A wildly popular clip from one of his videos about the Dutch nitrate crisis offers a classic conspiracy theory mashup: a tangle of claims that may be true in other contexts, random accusations, scapegoating and resonances with some old and very ugly tropes. He claims that “this whole fertiliser situation is a scam”. The real objective is “to bankrupt the farmers so their land can be grabbed”. This “shows you how the Great Reset operates”, using “globalist” regulations to throw farmers off their land. He claims it’s “connected to the land grab of Bill Gates” and the “corruption of companies like Monsanto”.
In reality, the Dutch government was forced to act by a legal ruling, as levels of nitrate pollution, largely from livestock farms, break European law. Its attempts to curb this pollution have nothing to do with the World Economic Forum and its vacuous rhetoric about a “Great Reset”. Or with Bill Gates. Or with Monsanto, which hasn’t existed since 2018 when it was bought by Bayer. So why mention them? Perhaps because these terms have become potent click triggers.
Brand is repeating claims first made by far-right conspiracists, who have piled into this issue, claiming that the nitrate crisis is a pretext to seize land from farmers, in whom, they claim, true Dutch identity is vested, and hand it to asylum seekers and other immigrants. It’s a version of the “great replacement” conspiracy theory, itself a reworking of the Nazis’ blood and soil tropes about protecting the “rooted” and “authentic” people – in whom “racial purity” and “true” German identity was vested – from “cosmopolitan” and “alien” forces (ie Jews). Brand may not realise this, as the language has changed a little – “cosmopolitans” have become “globalists”, “aliens” have become “immigrants” – but the themes have not.

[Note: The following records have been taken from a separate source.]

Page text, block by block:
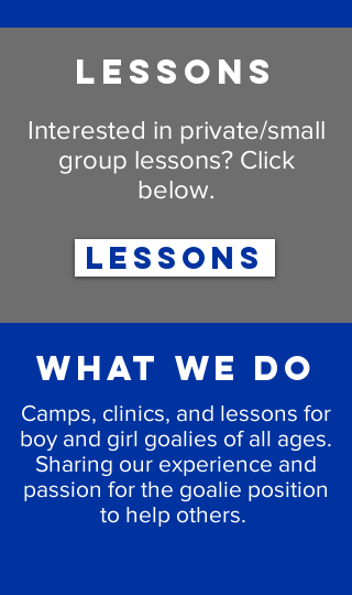
LESSONS
Interested in private/small
group lessons? Click
below.
LESSONS
What we do
Camps, clinics, and lessons for
boy and girl goalies of all ages.
Sharing our experience and
passion for the goalie position
to help others.
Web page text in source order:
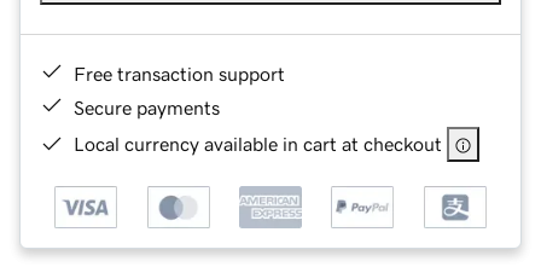
Free transaction support
Secure payments
Local currency available in cart at checkout
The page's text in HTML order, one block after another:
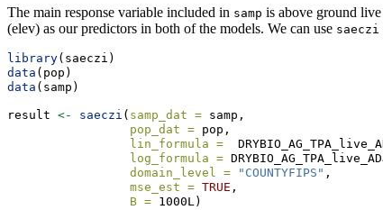
The main response variable included in samp is above ground
(elev) as our predictors in both of the models. We can use saeczi
library(saeczi)
data (pop)
data (samp)
result <- saeczi ( samp_dat = samp,
pop_dat = pop,
lin_formula =
log_formula =
domain_level =
"COUNTYFIPS" ,
mse_est = TRUE ,
B = 1000L)
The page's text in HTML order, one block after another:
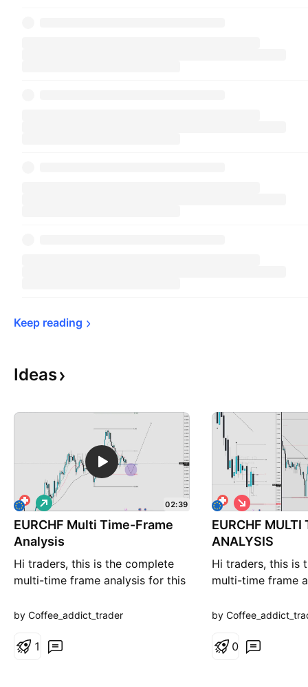
Keep reading
Ideas
EURCHF Multi Time-Frame
Analysis
Hi traders, this is the complete
multi-time frame analysis for this
questions in the comment section
made if all strategy rules are met.
L
o
n
g
02:39
by Coffee_addict_trader
1
EURCHF MULTI
ANALYSIS
Hi traders, this is
multi-time frame
questions in the
made if all
S
h
o
r
t
by
0

On and drearily on he goes. He manages to confuse the World Health Organization’s call for better pandemic surveillance (by which it means the tracking of infectious diseases) with coercive surveillance of the population, creating “centralised systems of control where you are ultimately a serf”.

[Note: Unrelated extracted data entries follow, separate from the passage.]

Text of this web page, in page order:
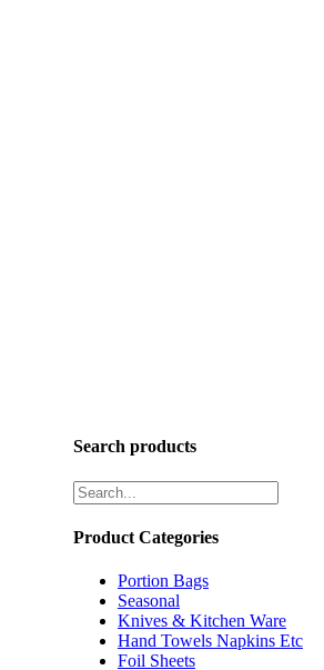
Search products
Product Categories
Portion Bags
Seasonal
Knives & Kitchen Ware
Hand Towels Napkins Etc
Foil Sheets
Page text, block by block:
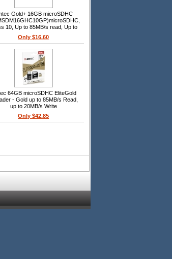
Gold+ 16GB microSDHC
10, Up to 85MB/s read, Up to
s write, SD adapter included,
Smartphone/tablet
Only $16.60
64GB microSDHC EliteGold
- Gold up to 85MB/s Read,
up to 20MB/s Write
Only $42.85
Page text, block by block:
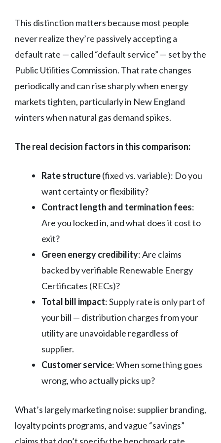
This distinction matters because most people
never realize they’re passively accepting a
default rate — called “default service” — set by the
Public Utilities Commission. That rate changes
periodically and can rise sharply when energy
markets tighten, particularly in New England
winters when natural gas demand spikes.
The real decision factors in this comparison:
Rate structure(fixed vs. variable): Do you
want certainty or flexibility?
Contract length and termination fees:
Are you locked in, and what does it cost to
exit?
Green energy credibility: Are claims
backed by verifiable Renewable Energy
Certificates (RECs)?
Total bill impact: Supply rate is only part of
your bill — distribution charges from your
utility are unavoidable regardless of
supplier.
Customer service: When something goes
wrong, who actually picks up?
What’s largely marketing noise: supplier branding,
loyalty points programs, and vague “savings”
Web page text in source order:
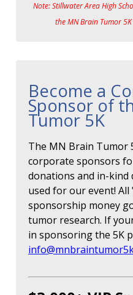
Note: Stillwater Area High
the MN Brain Tumor
Become a
Sponsor of
Tumor 5K
The MN Brain Tumor
corporate sponsors
donations and in-
used for our event!
sponsorship money
tumor research. If
in sponsoring the 5K
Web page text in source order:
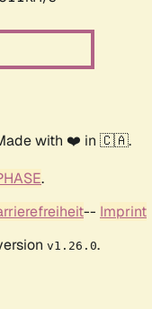
with ❤️ in 🇨🇦.
.
-- Imprint
v1.26.0.
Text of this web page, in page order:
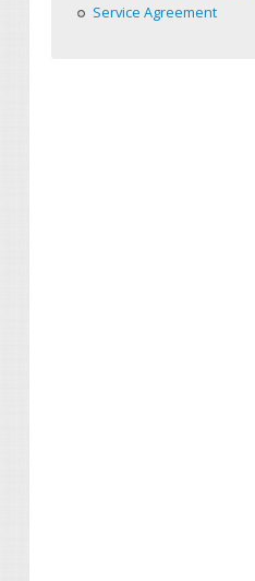
Service Agreement

Some of his many rants about Bill Gates are illustrated with an image of the man wearing a multicoloured lapel badge, helpfully circled in red. This speaks to another widespread conspiracy theory: those who wear this badge are members of a secret organisation conspiring to control the world (so secret they stick it on their jackets). In reality, it shows support for the UN sustainable development goals.

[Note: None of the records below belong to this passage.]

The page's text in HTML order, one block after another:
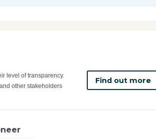
level of transparency.
other stakeholders
Find out more
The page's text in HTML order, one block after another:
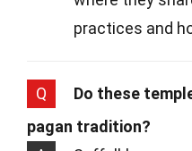
practices and
Q
Do these
pagan tradition?
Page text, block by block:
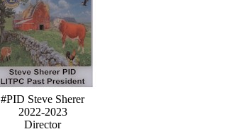
#PID Steve Sherer
2022-2023
Director
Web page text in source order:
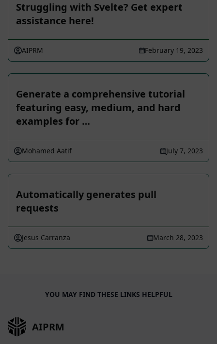
Struggling with Svelte? Get expert
assistance here!
AIPRM February 19, 2023
Generate a comprehensive tutorial
featuring easy, medium, and hard
examples for …
Mohamed Aatif July 7, 2023
Automatically generates pull
requests
Jesus Carranza March 28, 2023
YOU MAY FIND THESE LINKS HELPFUL
AIPRM
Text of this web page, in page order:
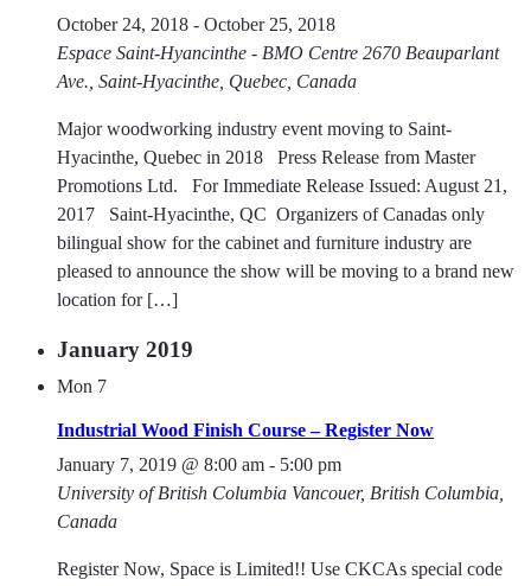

Such claims are not just wrong. They are wearyingly, boringly wrong. But, to judge by the figures (he has more than 6 million subscribers on YouTube), the audience loves them.
Some of his theories, such as his recent obsession with UFOs, are innocuous enough. Others have potential to do great harm. There’s the risk to the people scapegoated, such as Fauci, Schwab and Pelosi: subjects of conspiracy theories often become targets of violence. There are the risks misleading claims present to public health. And bizarre stories about shadowy “elites” protect real elites from scrutiny and challenge.
While I’m not suggesting this is his purpose, it’s a tactic used deliberately by powerful people to disarm those who might otherwise hold them to account. Donald Trump’s former chief strategist, Steve Bannon, had a term for it: “flood the zone with shit”. As Naomi Klein has shown, the Great Reset conspiracy theory was conceived by a staffer at the Heartland Institute, a US lobby group that has promoted climate denial and other billionaire-friendly positions. It’s a bastardisation of her shock doctrine hypothesis, distracting people from the malfeasance of those with real power.